WHAT TO DO: For this exercise, write out only the lines of the entries below from the one with "Дважды щелкните левой" up to and including the one with "Stuff to Add [18, 15, 122, 37]", exactly as they are. Pictures stay out.

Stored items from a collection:

BEGIN

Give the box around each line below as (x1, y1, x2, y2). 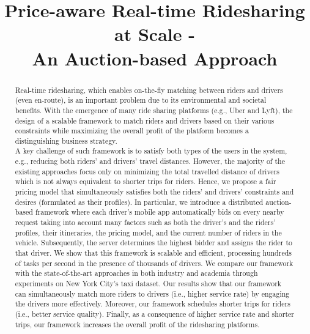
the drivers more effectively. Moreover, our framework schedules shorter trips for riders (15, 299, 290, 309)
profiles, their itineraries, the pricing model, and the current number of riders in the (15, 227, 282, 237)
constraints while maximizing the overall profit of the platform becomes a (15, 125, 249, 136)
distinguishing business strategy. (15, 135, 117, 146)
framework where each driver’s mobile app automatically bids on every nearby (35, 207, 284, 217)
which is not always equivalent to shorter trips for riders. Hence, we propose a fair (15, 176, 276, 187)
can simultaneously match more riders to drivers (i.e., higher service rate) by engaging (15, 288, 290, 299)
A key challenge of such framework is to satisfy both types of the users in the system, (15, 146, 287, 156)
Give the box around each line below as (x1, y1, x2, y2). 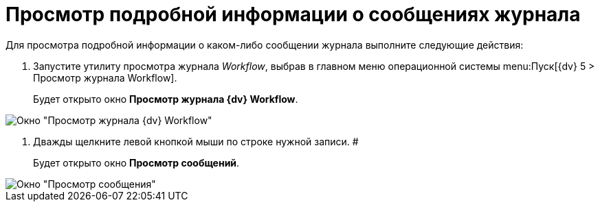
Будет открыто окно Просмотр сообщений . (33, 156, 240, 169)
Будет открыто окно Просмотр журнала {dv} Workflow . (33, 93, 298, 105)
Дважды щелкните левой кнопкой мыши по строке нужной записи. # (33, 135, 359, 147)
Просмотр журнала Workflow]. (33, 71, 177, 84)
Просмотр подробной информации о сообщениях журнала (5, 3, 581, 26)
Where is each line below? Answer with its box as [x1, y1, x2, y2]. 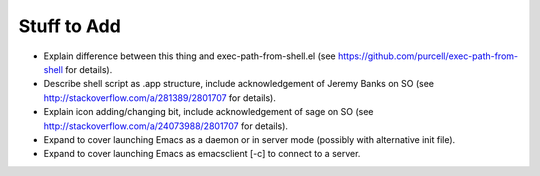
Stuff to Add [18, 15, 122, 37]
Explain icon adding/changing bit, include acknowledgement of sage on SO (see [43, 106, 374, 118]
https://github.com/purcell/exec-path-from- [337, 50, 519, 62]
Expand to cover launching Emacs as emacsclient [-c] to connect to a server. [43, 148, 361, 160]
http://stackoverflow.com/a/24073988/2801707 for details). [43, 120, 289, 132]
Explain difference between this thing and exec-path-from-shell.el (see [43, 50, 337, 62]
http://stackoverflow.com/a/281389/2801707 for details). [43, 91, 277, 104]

END

TASK OUTPUT:
Дважды щелкните левой кнопкой мыши по строке нужной записи. # (33, 135, 359, 147)
Просмотр журнала Workflow]. (33, 71, 177, 84)
Просмотр подробной информации о сообщениях журнала (5, 3, 581, 26)
Where is each line below? Answer with its box as [x1, y1, x2, y2]. 
Stuff to Add [18, 15, 122, 37]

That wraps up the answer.